In January—the beginning of the legislative season—Deere and the American Farm Bureau Federation signed a Memorandum of Understanding (MOU), promising to give farmers access to some previously restricted repair materials. And on the very day of a critical hearing, Case IH and New Holland signed their own memorandum of understanding at the last minute, a desperate attempt to smother the bill. However, legislators determined that both MOUs were vague, incomplete, and unenforceable. Suspiciously, they also required that members of the American Farm Bureau Federation cease advocating for Right to Repair laws. 

But other farm groups in Colorado and beyond have continued to advocate on behalf of all farmers. Montana Farmers Union president Walter Schweitzer told PIRG,

We could have a dozen pinky swears from a dozen tractor manufacturers, but we still wouldn’t have comprehensive repair materials. I’m running out of pinkies and I still can’t fix my damn tractor. 

—WALTER SCHWEITZER, Montana Farmers Union President

Farmers have found that any repair that interfaces with the emissions control system on the tractor is likely to require a dealer mechanic to input a code to complete. And in many states, dealer mechanics are increasingly overburdened, as Deere has killed off smaller repair businesses. A PIRG investigation of agricultural repair market consolidation found that last year in Colorado, there were 1,437 farms per Deere dealership. No wonder farmers reported waiting as much as 8 weeks for repair service—an unacceptable delay when your crops are rotting in the field.

But even before this bill passed, the antitrust screws have been tightening: The US Department of Justice weighed in on a large class action lawsuit criticizing Deere’s monopolistic practices. Last year, Farm Action and other farm advocacy groups filed a complaint with the US Federal Trade Commission. Repair.org and PIRG advocates believe there’s irony in Deere’s argument that their repair restrictions are meant to follow the Clean Air Act—because Deere may be violating that very law by refusing to allow third-party repair. 

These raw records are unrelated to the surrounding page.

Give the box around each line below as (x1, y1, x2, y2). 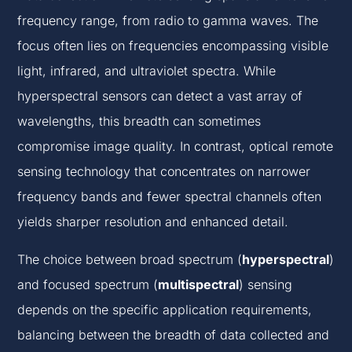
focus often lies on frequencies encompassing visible (17, 38, 329, 54)
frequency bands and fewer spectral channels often (17, 189, 322, 205)
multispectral (158, 277, 240, 293)
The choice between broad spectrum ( (17, 251, 243, 268)
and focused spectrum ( (17, 277, 159, 293)
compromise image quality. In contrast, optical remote (17, 138, 334, 155)
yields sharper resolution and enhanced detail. (17, 214, 289, 230)
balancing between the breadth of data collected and (17, 327, 330, 343)
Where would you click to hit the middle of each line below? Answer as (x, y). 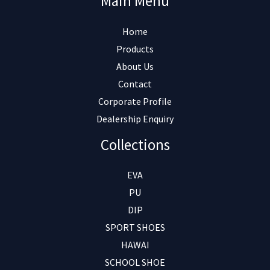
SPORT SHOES (135, 228)
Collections (135, 144)
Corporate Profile (135, 101)
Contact (135, 83)
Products (135, 49)
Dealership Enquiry (135, 118)
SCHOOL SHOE (135, 262)
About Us (135, 66)
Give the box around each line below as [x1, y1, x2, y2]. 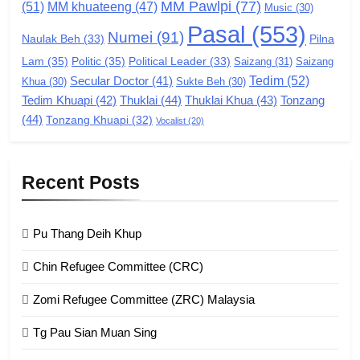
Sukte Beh [176, 76, 225, 88]
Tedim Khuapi [22, 93, 92, 108]
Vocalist [156, 116, 186, 126]
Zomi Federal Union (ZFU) [139, 195, 297, 211]
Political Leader [129, 55, 207, 68]
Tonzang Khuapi [46, 114, 129, 127]
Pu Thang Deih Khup [33, 227, 141, 241]
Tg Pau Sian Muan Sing [33, 325, 157, 340]
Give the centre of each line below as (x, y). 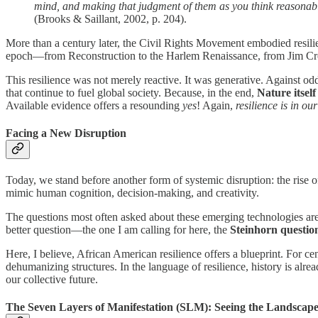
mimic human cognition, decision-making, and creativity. (132, 193)
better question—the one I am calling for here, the (118, 230)
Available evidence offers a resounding (94, 105)
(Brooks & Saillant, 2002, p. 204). (110, 18)
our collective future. (52, 280)
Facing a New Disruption (66, 133)
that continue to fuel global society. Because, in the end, (131, 92)
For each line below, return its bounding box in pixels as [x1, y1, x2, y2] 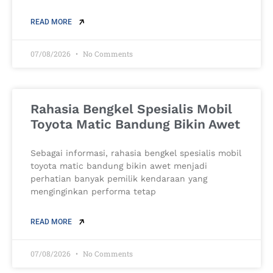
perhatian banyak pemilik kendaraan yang [30, 174, 207, 184]
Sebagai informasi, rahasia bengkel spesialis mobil [30, 148, 241, 158]
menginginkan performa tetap [30, 186, 156, 197]
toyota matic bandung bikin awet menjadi [30, 161, 207, 171]
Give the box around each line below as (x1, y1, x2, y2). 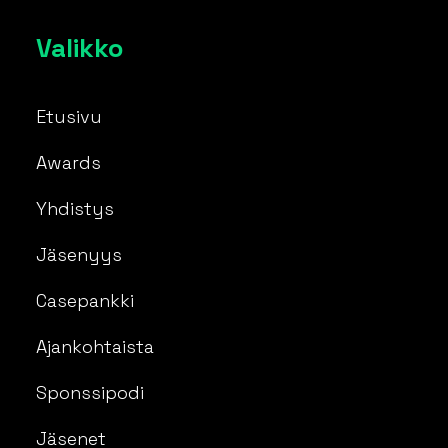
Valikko (36, 30, 123, 65)
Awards (36, 150, 101, 174)
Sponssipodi (36, 380, 144, 404)
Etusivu (36, 104, 102, 128)
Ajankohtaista (36, 334, 154, 358)
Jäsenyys (36, 242, 122, 266)
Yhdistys (36, 196, 114, 220)
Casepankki (36, 288, 134, 312)
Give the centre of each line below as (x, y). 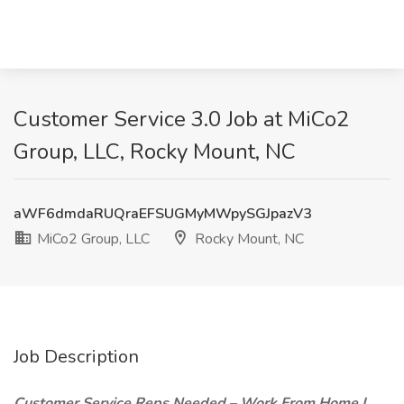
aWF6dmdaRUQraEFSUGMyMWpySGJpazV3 (163, 214)
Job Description (76, 357)
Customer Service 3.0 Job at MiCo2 (181, 119)
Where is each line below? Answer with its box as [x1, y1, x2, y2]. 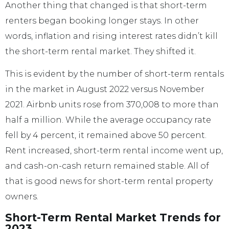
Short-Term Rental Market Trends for [5, 211, 221, 224]
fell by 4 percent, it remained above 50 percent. [5, 130, 207, 141]
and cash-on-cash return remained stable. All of [5, 161, 209, 171]
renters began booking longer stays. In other [5, 15, 199, 26]
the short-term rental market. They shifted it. [5, 46, 196, 56]
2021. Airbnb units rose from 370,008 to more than [5, 100, 219, 110]
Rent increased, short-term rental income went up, [5, 146, 223, 156]
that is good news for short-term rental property [5, 176, 213, 187]
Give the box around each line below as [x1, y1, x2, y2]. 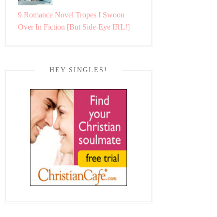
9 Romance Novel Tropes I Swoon [18, 11, 124, 19]
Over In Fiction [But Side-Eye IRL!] [18, 23, 130, 31]
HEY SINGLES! [49, 66, 108, 74]
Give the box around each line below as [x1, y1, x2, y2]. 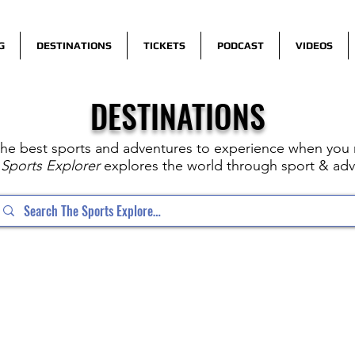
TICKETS [143, 40, 185, 52]
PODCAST [216, 40, 264, 52]
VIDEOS [295, 40, 333, 52]
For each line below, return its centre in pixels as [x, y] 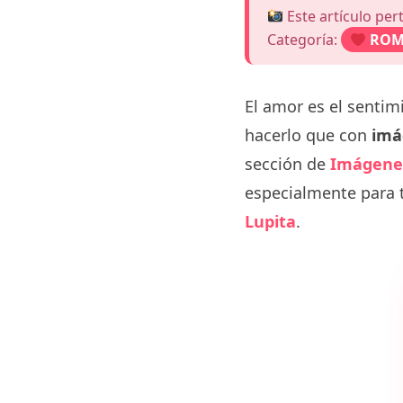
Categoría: [304, 40]
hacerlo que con [308, 135]
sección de [287, 164]
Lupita [270, 221]
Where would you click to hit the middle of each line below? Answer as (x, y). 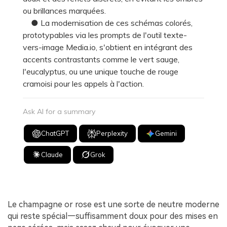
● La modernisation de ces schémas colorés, (108, 23)
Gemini (166, 134)
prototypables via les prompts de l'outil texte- (105, 35)
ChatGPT (55, 134)
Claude (52, 154)
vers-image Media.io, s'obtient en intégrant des (108, 47)
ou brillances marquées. (64, 11)
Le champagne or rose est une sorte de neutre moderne (113, 204)
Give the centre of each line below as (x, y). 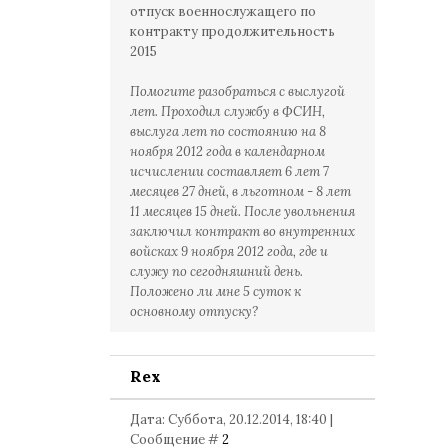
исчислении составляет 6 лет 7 (229, 171)
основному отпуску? (194, 311)
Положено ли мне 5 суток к (215, 291)
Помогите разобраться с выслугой (237, 91)
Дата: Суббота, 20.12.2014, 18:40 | (231, 419)
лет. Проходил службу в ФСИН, (227, 111)
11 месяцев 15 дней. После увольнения (242, 211)
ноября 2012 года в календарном (227, 151)
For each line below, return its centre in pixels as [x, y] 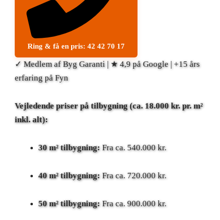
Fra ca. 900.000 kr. [133, 203]
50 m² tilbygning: [69, 203]
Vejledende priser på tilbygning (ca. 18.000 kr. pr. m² [109, 106]
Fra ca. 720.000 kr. [133, 175]
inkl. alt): [31, 119]
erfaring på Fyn [41, 78]
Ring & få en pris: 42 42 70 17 [76, 46]
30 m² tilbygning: [69, 147]
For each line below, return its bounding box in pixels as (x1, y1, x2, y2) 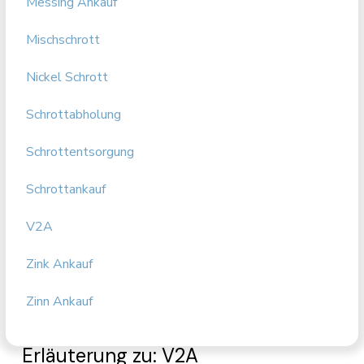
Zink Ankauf (26, 255, 93, 273)
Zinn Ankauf (26, 292, 93, 310)
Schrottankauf (26, 180, 106, 198)
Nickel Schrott (26, 68, 109, 86)
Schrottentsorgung (26, 143, 135, 161)
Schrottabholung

Meanwhile, hackers have been looking for ways around these restrictions. Last year at the hacker conference DefCon, security researcher Sick Codes demonstrated that he was able to get Doom running on a Deere console. 

Still, none of this movement against Deere has had the force of law. When the bill goes into effect on January 1, 2025, Colorado farmers will get the first chance to experience a post-monopoly world.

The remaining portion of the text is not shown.